I’m sitting on my bed right now, although a quick glance wouldn’t make that obvious. I’ve set aside that last paper I need to write, that take home exam I need to go over one more time before deciding that really is my final answer, and I’ve opened up the boxes of art supplies that have sat in my pantry, untouched for almost two years. A huge shift for me, for someone who incorporated art into classroom assignments (both those I gave as instructor, and turned in as student). But I’ve been feeling that clawing need to end up with hot glue on the tips of my fingers, paint ground into the very pores and lines of my skin, flecks of bronze leaf in my hair and ink or pastels smudged across my face.

So it was with amusement that I read this review, found originally at Jezebel, about the creative destructiveness of woman:

You can’t make an omelette without breaking eggs. If you don’t want to starve, a certain ruthlessness becomes necessary. You may not want to own the bloodiness involved in killing, plucking and drawing your own chicken, or butchering your own pig, but you’d probably be prepared to dice onions with a sharp knife and mince parsley. Similarly, if you had a garden or allotment, you’d dutifully hack and slash at weeds and brambles. This sanctioned destructiveness can give the mildest-seeming person great inner satisfaction. No need to come out publicly about one’s sadistic impulses if there is vegetable chopping or shrub pruning to be done. Magically, the angry feelings, channelled through practical technique, loving and attentive, may produce beauty.

That happy result depends, of course, on whether you’ve chosen your work or feel obliged to do it. Perhaps bad cooks and gardeners have too much anger rather than too little.
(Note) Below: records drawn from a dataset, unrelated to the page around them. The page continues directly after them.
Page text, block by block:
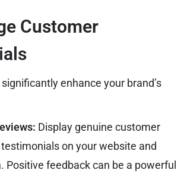
Customer
enhance your brand’s
Display genuine customer
on your website and
Positive feedback can be a powerful
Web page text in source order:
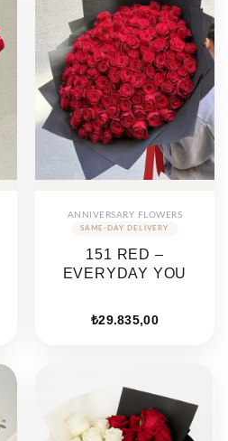
ANNIVERSARY FLOWERS
151 RED –
EVERYDAY YOU
₺29.835,00
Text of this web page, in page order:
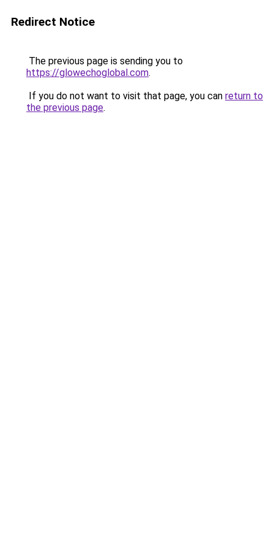
Redirect Notice
The previous page is sending you to
https://glowechoglobal.com.
If you do not want to visit that page, you can return to
the previous page.
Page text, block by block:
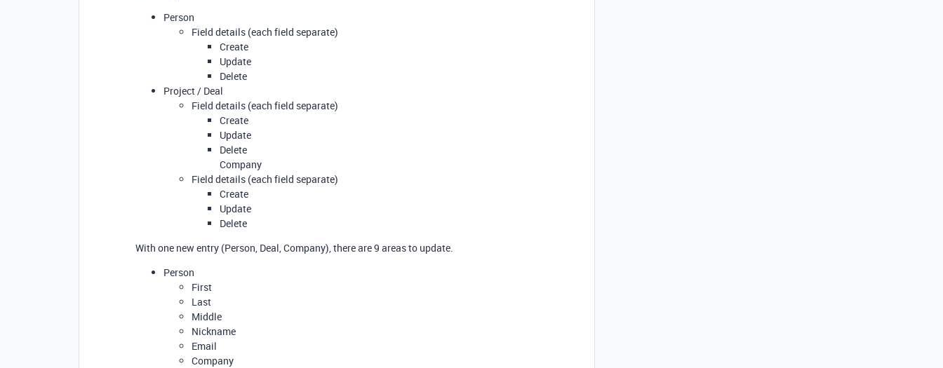
Person
Field details (each field separate)
Create
Update
Delete
Project / Deal
Field details (each field separate)
Create
Update
Delete
Company
Field details (each field separate)
Create
Update
Delete
With one new entry (Person, Deal, Company), there are 9 areas to update.
Person
First
Last
Middle
Nickname
Email
Company

The cook who reduces the vegetables to sludge may be venting her exasperation at having to produce daily meals whether she feels like it or not. The gardener who concretes over the wilderness may be fed up with doing most of the nurturing in the family. Burning the dinner may mean wanting to change the world. Feminists since Mary Wollstonecraft have known this.
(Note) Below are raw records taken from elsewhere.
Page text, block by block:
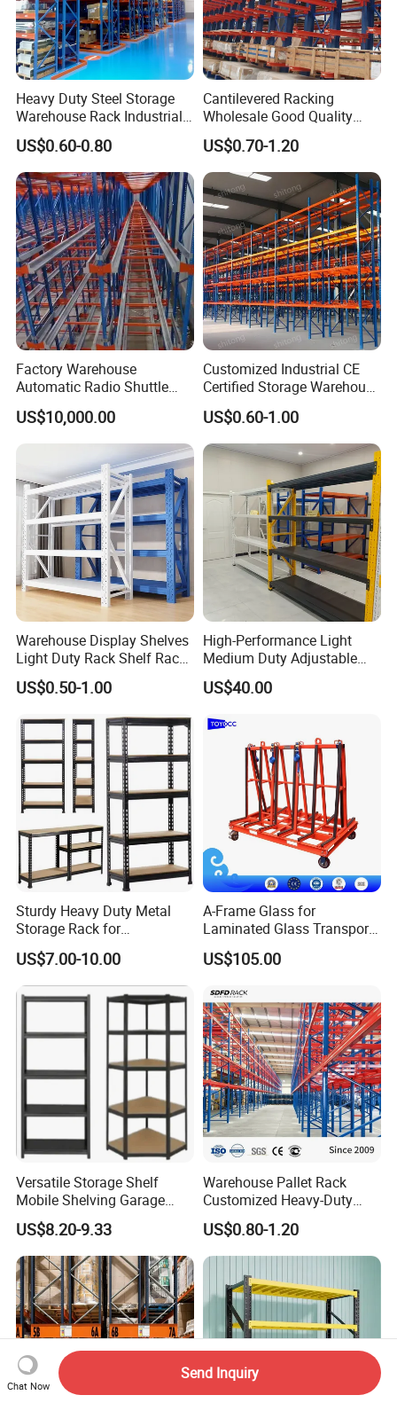
Heavy Duty Steel Storage
Warehouse Rack Industrial
Metal Shelving Racking with
CE Certificated
US$0.60-0.80
Cantilevered Racking
Wholesale Good Quality
Double Sided Stacking
Racks Steel Shelf Heavy
Duty Display Cantilever
Warehouse Storage Rack
US$0.70-1.20
Factory Warehouse
Automatic Radio Shuttle
Storage Racking System
Fifo Filo Remote Control
US$10,000.00
Customized Industrial CE
Certified Storage Warehouse
Heavy Duty Steel Pallet
Racking Shelving System
for Cold Room
US$0.60-1.00
Warehouse Display Shelves
Light Duty Rack Shelf Rack
Pallet Racking Storage
Racking
US$0.50-1.00
High-Performance Light
Medium Duty Adjustable
Steel Storage Warehouse
Shelving System
US$40.00
Sturdy Heavy Duty Metal
Storage Rack for
Warehouse Solutions
US$7.00-10.00
A-Frame Glass for
Laminated Glass Transport
Rack Warehouse Stand
2026
US$105.00
Versatile Storage Shelf
Mobile Shelving Garage
Rivetless Shelving Metal
Shelving Boltless Shelving
US$8.20-9.33
Warehouse Pallet Rack
Customized Heavy-Duty
Shelves Multi-Layer
Adjustable Steel Storage
Shelf Industrial Metal Beam
Shelving System
US$0.80-1.20
Chat Now
Send Inquiry

The review goes on to say that the book author, Juliet Miller, ties in the idea of sanctioned forms of female creativity, such as motherhood, and the unsanctioned - anything with anger or violence. But the problem is, art is often angry, often violent, often the exploration of a rupture; if women don’t think of anger as feminine, but instead masculine and off limits, they can stifle themselves into silence.

It’s an interesting idea, that she extends into writing, research, and just about everything we do - art is creation, and creation can be found anywhere, from the lab to academic papers. And we stifle ourselves whenever we begin to think that we can’t get angry, we have to play nice, we have to fulfill certain roles and duties. Miller ties to whether or not we look to our ideal woman as being the sexless virgin mother Mary, or the passionately violent creator/destructor Kali. I’m not sure I so precisely buy that stringent a dichotomy, but I do find the idea (as I sit here in a sea of supplies) that we need art, that it is not a hobby, not a luxury, but a necessity.